Often switches are even more cunning than this: they can store and forward packets. If a switch finds the output channel is busy it can store a packet in internal memory and forward it later when the channel is free. This means that each source-destination path is a separate collision domain. If this is happening we can do away with CSMA/CD completely, as there can be no collisions! If the output channel is exceptionally busy, the memory buffer can fill up and then the switch will just drop any more incoming packets until space becomes available. Recall that Ethernet CSMA/CD will itself drop packets after 16 tries, so this is not so bad as it seems. It is up to a higher layer protocol to discover the loss and take remedial action.

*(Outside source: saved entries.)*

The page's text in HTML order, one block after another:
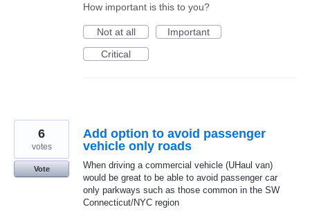
How important is this to you?
Not at all
Important
Critical
Add option to avoid passenger
vehicle only roads
When driving a commercial vehicle (UHaul van)
would be great to be able to avoid passenger car
only parkways such as those common in the SW
Connecticut/NYC region
6
votes
Vote
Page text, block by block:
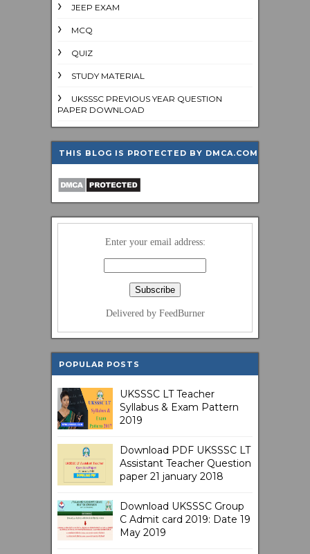
JEEP EXAM
MCQ
QUIZ
STUDY MATERIAL
UKSSSC PREVIOUS YEAR QUESTION
PAPER DOWNLOAD
THIS BLOG IS PROTECTED BY DMCA.COM
Enter your email address:
Delivered by FeedBurner
POPULAR POSTS
UKSSSC LT Teacher
Syllabus & Exam Pattern
2019
Download PDF UKSSSC LT
Assistant Teacher Question
paper 21 january 2018
Download UKSSSC Group
C Admit card 2019: Date 19
May 2019
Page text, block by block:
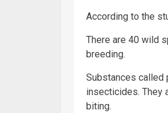
According to the
There are 40 wild
breeding.
Substances called
insecticides. They
biting.
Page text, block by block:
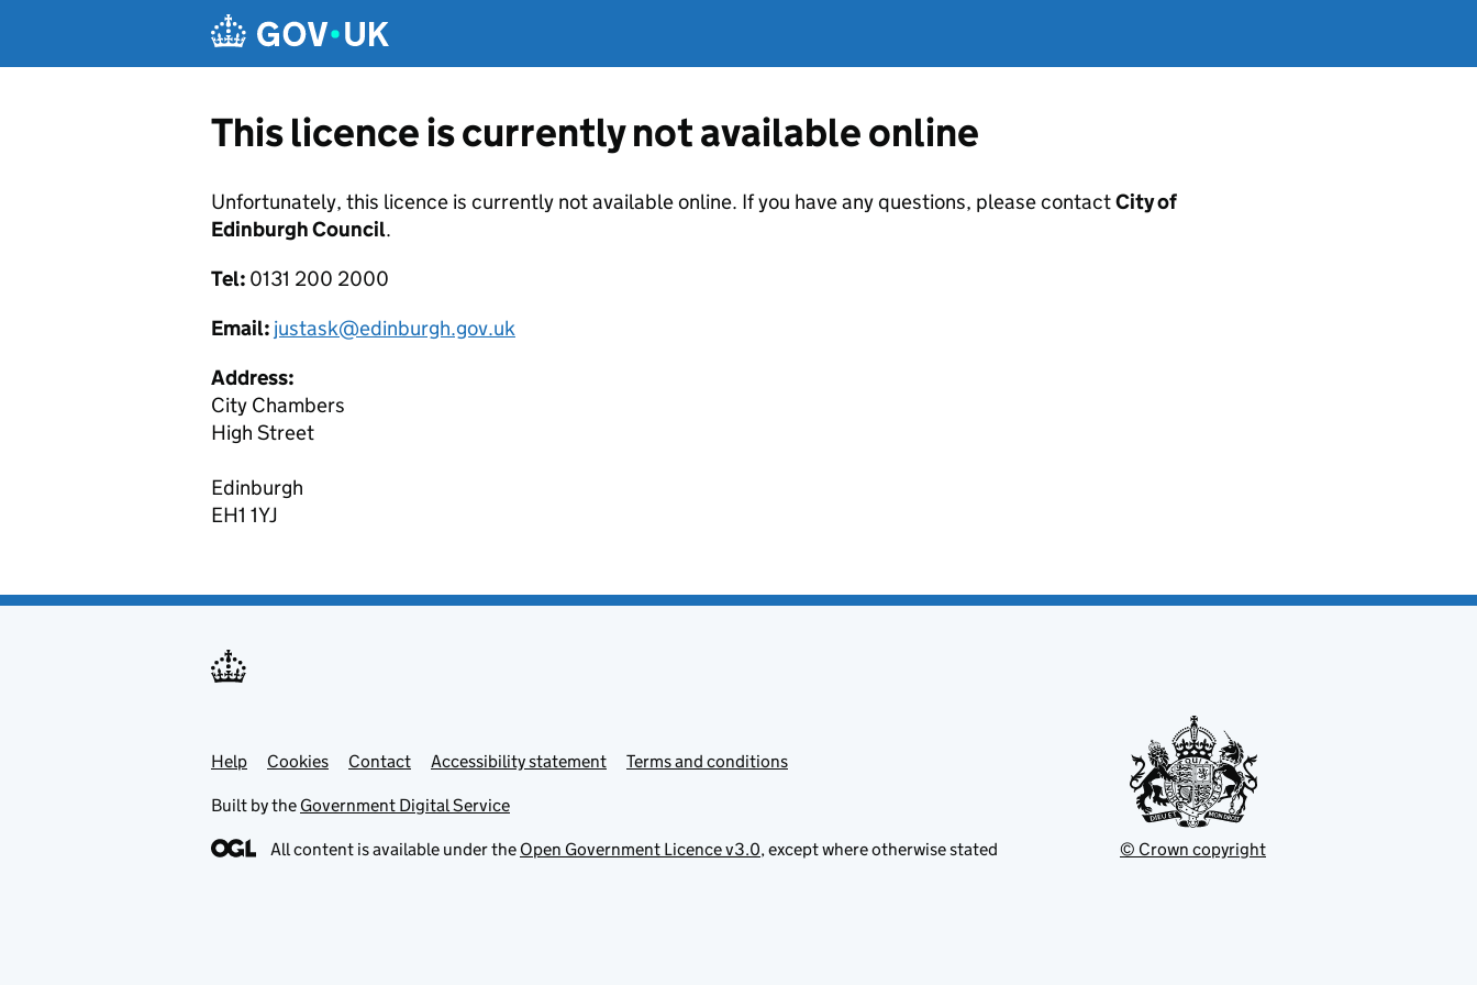
This licence is currently not available online
Unfortunately, this licence is currently not available online. If you have any questions, please contactCity of
Edinburgh Council.
Tel: 0131 200 2000
Email: justask@edinburgh.gov.uk
Address:
City Chambers
High Street
Edinburgh
EH1 1YJ
Support links
Help Cookies Contact Accessibility statement Terms and conditions
Built by the Government Digital Service
All content is available under the Open Government Licence v3.0, except where otherwise stated © Crown copyright
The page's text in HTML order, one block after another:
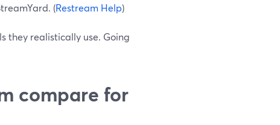
(Restream Help)
they realistically use. Going
compare for
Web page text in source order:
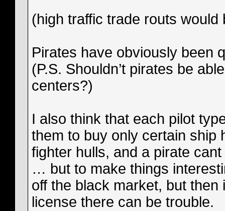
(high traffic trade routs
Pirates have obviously been
(P.S. Shouldn’t pirates be
centers?)
I also think that each pilot
them to buy only certain ship
fighter hulls, and a pirate
… but to make things
off the black market, but
license there can be trouble.
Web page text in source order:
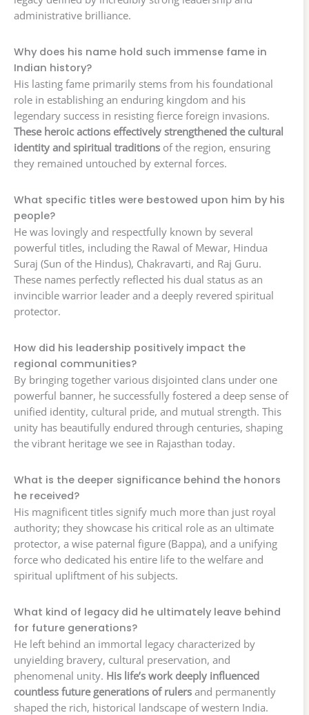
administrative brilliance.
Why does his name hold such immense fame in
Indian history?
His lasting fame primarily stems from his foundational
role in establishing an enduring kingdom and his
legendary success in resisting fierce foreign invasions.
These heroic actions effectively strengthened the cultural
identity and spiritual traditions of the region, ensuring
they remained untouched by external forces.
What specific titles were bestowed upon him by his
people?
He was lovingly and respectfully known by several
powerful titles, including the Rawal of Mewar, Hindua
Suraj (Sun of the Hindus), Chakravarti, and Raj Guru.
These names perfectly reflected his dual status as an
invincible warrior leader and a deeply revered spiritual
protector.
How did his leadership positively impact the
regional communities?
By bringing together various disjointed clans under one
powerful banner, he successfully fostered a deep sense of
unified identity, cultural pride, and mutual strength. This
unity has beautifully endured through centuries, shaping
the vibrant heritage we see in Rajasthan today.
What is the deeper significance behind the honors
he received?
His magnificent titles signify much more than just royal
authority; they showcase his critical role as an ultimate
protector, a wise paternal figure (Bappa), and a unifying
force who dedicated his entire life to the welfare and
spiritual upliftment of his subjects.
What kind of legacy did he ultimately leave behind
for future generations?
He left behind an immortal legacy characterized by
unyielding bravery, cultural preservation, and
phenomenal unity. His life’s work deeply influenced
countless future generations of rulers and permanently
shaped the rich, historical landscape of western India.
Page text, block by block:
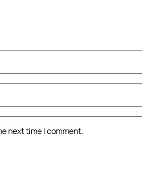
next time I comment.
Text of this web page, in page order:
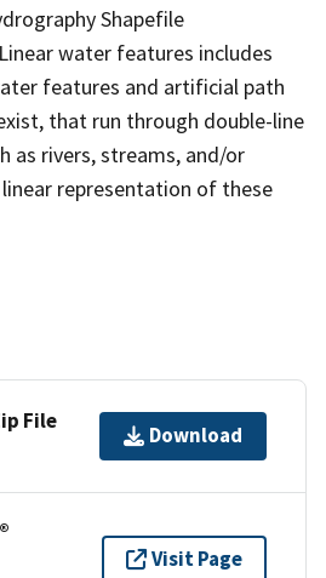
Shapefile
water features includes
features and artificial path
that run through double-line
as rivers, streams, and/or
linear representation of these
File
Download
Visit Page
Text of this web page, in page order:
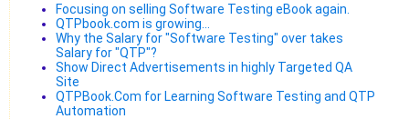
Focusing on selling Software Testing eBook again.
QTPbook.com is growing...
Why the Salary for "Software Testing" over takes
Salary for "QTP"?
Show Direct Advertisements in highly Targeted QA
Site
QTPBook.Com for Learning Software Testing and QTP
Automation
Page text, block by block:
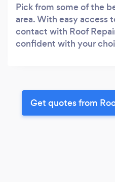
Pick from some of the
area. With easy access
contact with Roof
confident with your
Get quotes from
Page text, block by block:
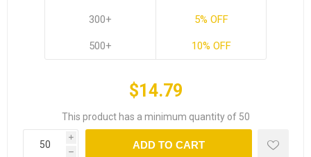
300+
500+
5% OFF
10% OFF
$14.79
This product has a minimum quantity of 50
i
h
ADD TO CART
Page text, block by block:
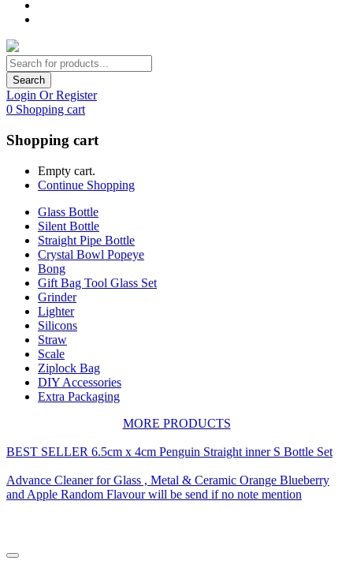
Search
Login Or Register
0 Shopping cart
Shopping cart
Empty cart.
Continue Shopping
Glass Bottle
Silent Bottle
Straight Pipe Bottle
Crystal Bowl Popeye
Bong
Gift Bag Tool Glass Set
Grinder
Lighter
Silicons
Straw
Scale
Ziplock Bag
DIY Accessories
Extra Packaging
MORE PRODUCTS
BEST SELLER 6.5cm x 4cm Penguin Straight inner S Bottle Set
Advance Cleaner for Glass , Metal & Ceramic Orange Blueberry
and Apple Random Flavour will be send if no note mention
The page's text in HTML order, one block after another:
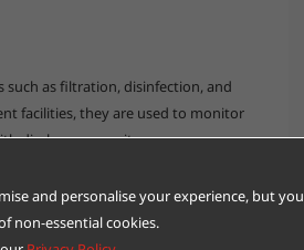
as filtration, disinfection, and
facilities, they are used to monitor
discharge permits.
pump operation and energy usage,
and personalise your experience, but you
non-essential cookies.
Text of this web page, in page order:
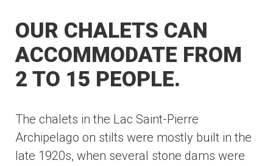
OUR CHALETS CAN
ACCOMMODATE FROM
2 TO 15 PEOPLE.
The chalets in the Lac Saint-Pierre
Archipelago on stilts were mostly built in the
late 1920s, when several stone dams were
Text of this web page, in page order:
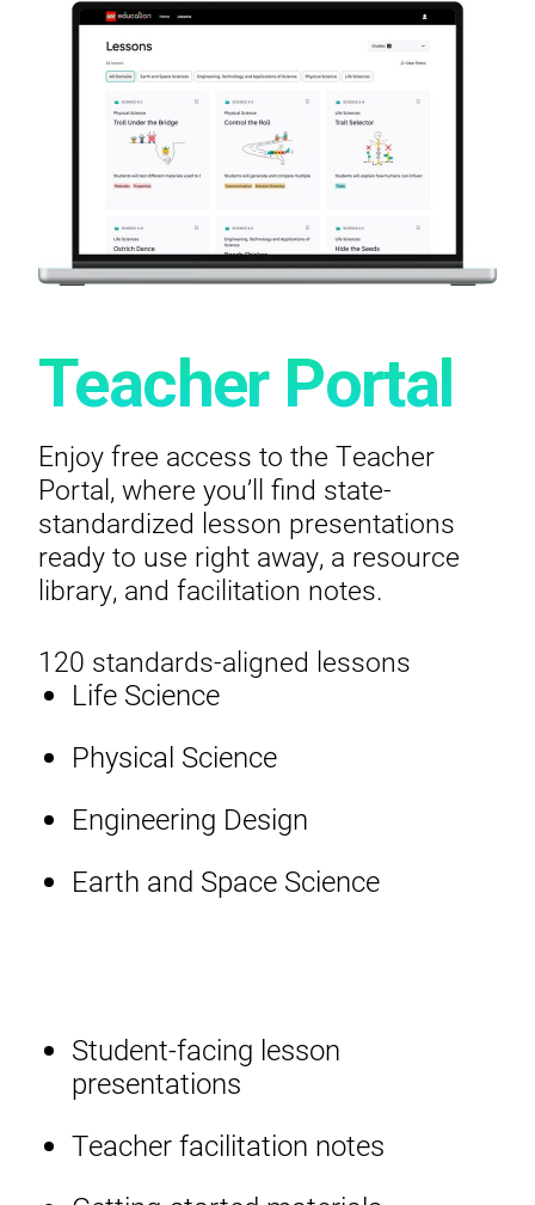
Teacher Portal
Enjoy free access to the Teacher
Portal, where you’ll find state-
standardized lesson presentations
ready to use right away, a resource
library, and facilitation notes.
120 standards-aligned lessons
Life Science
Physical Science
Engineering Design
Earth and Space Science
Student-facing lesson
presentations
Teacher facilitation notes
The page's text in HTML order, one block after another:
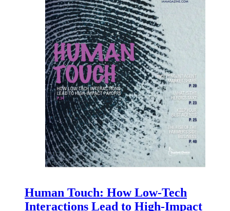
Human Touch: How Low-Tech
Interactions Lead to High-Impact

Incidentally, it is this point that is the major cause of lost packets in the modern Internet: being dropped through congestion en route causing buffers to overflow. An alternative to store and forward is cut through switching. In this, the switch starts forwarding the frame before all of it has been read. This decreases the latency of the packets as they travel through but reduces the overall reliability as the switch might be forwarding a corrupt packet: it cannot know if a packet is corrupted until it has been completely read and the checksum computed.
Switches are more complicated (read 'expensive') than hubs, but give better total throughput and better efficiency under high load (few collisions). These days even switches are cheap and it is getting increasingly difficult (and pointless) to find a hub. Hubs and switches (Figure below) are also applicable to the other kinds of Ethernet, but are overwhelmingly associated with UTP.
If you have a switch and your hardware supports it, twisted pair can run full duplex, meaning that there can be 10/100Mb to the machine simultaneously with 10/100Mb from the machine. This is a total of 20/200Mb per pair of machines in flight at a time. This is because there can be no collisions between inward and outward traffic as they are transported over different twisted pairs within the cable. The alternative is half duplex, where traffic can only go in one direction at a time. Typically, half-duplex Ethernet uses CSMA/CD while full-duplex Ethernet is switched and does not.
You can buy converters that connect together the different kinds of Ethernet cable, e.g., thinnet to twisted pair. Some network cards have more than one type of socket on them. Thicknet is virtually never seen these days, with thinnet only found in old installations and UTP being widely used, and Cat 5 (or better) UTP being used for all new installations.